Question

I was looking for rake tasks that would help me track down syntax errors, and I came across haml --check as a possible solution for double checking haml files. Unfortunately, when I passed it this broken example, haml says the syntax is OK.

Have I misunderstood the purpose of haml --check or is this feature not fully implemented?

I suppose I should mention I'm using Haml/Sass 3.0.25 (Classy Cassidy), rails 3.0.3, ruby 1.9.2p0, and Mac 10.6.6.

$ haml --check /tmp/edit.html.haml
Syntax OK

#/tmp/edit.html.haml
- content_for :head do
  = include_javascripts :aspects

#aspect_edit_pane
  #facebox_header
    %h4
      = @aspect
      .description
        = t('contacts', :count =>@aspect_contacts.count)}

The last character (curly brace) should trigger a syntax error, it certainly does when the template is executed as part of a request:

ActionView::Template::Error (compile error 
    /usr/local/app/diaspora/app/views/aspects/edit.html.haml:13: 
    syntax error, unexpected '}', expecting ')'
Was it helpful?

Solution

Maybe because -c, --check Just check syntax, don't evaluate.

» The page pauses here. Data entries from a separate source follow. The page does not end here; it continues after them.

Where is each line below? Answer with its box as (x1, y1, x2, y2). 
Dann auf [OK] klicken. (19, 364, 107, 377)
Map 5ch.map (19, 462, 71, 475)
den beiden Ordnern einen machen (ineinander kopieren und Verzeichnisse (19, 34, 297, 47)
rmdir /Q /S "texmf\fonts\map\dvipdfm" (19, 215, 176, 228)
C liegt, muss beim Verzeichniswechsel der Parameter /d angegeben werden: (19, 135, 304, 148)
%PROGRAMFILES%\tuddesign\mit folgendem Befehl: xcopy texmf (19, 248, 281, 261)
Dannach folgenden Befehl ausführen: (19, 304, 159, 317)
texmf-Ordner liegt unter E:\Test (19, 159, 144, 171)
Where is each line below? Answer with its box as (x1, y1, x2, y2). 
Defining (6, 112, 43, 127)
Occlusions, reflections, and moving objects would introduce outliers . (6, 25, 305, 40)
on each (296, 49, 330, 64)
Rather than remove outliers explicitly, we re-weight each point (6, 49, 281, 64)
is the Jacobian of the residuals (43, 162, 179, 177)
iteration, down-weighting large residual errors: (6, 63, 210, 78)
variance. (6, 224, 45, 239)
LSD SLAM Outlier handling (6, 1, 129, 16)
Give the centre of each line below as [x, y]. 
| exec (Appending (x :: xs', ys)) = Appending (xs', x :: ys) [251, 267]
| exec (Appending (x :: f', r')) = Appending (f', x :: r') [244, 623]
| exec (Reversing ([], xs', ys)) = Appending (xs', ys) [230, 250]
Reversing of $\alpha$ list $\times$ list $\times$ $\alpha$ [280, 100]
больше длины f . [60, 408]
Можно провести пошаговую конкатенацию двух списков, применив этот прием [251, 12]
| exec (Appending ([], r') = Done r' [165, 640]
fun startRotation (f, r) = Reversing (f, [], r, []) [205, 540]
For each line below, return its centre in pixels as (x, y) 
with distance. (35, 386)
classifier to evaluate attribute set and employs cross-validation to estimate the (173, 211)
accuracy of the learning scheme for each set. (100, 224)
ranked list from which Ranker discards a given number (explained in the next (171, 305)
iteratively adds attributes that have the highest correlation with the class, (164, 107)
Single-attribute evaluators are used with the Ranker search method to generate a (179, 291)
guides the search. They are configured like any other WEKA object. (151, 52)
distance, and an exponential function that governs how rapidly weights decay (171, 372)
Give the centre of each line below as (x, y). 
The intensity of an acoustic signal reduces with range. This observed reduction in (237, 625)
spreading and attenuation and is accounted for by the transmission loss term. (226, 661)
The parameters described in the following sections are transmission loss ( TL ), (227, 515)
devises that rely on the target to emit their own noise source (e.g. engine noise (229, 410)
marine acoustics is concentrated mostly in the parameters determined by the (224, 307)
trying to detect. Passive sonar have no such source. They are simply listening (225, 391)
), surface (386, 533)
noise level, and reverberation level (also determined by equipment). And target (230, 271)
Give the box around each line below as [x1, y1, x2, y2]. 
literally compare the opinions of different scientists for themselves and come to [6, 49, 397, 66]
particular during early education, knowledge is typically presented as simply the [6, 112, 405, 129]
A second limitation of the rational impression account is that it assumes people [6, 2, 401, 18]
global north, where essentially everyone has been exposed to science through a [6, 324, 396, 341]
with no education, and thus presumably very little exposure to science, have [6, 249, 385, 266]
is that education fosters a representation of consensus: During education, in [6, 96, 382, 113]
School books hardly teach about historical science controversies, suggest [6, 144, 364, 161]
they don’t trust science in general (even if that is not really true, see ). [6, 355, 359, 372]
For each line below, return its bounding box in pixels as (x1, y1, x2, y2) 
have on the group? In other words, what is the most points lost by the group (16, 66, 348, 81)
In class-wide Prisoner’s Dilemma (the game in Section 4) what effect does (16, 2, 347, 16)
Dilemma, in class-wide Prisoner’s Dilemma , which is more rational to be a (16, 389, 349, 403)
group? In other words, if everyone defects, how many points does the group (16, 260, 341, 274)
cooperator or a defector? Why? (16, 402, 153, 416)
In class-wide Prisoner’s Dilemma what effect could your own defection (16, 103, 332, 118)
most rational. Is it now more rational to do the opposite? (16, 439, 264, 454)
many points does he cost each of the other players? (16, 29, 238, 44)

Guess: it checks just the haml syntax and doesn't evaluate inline ruby.

--edit

This probably needs some more testing but I got it working on simple haml files :)

haml --debug newsletter.html.haml 2> /dev/null | sed '$d' | ruby -c

In theory:

Haml prints out the precompiled Ruby source (and error messages in the end), we try to get just the ruby part and check the syntax.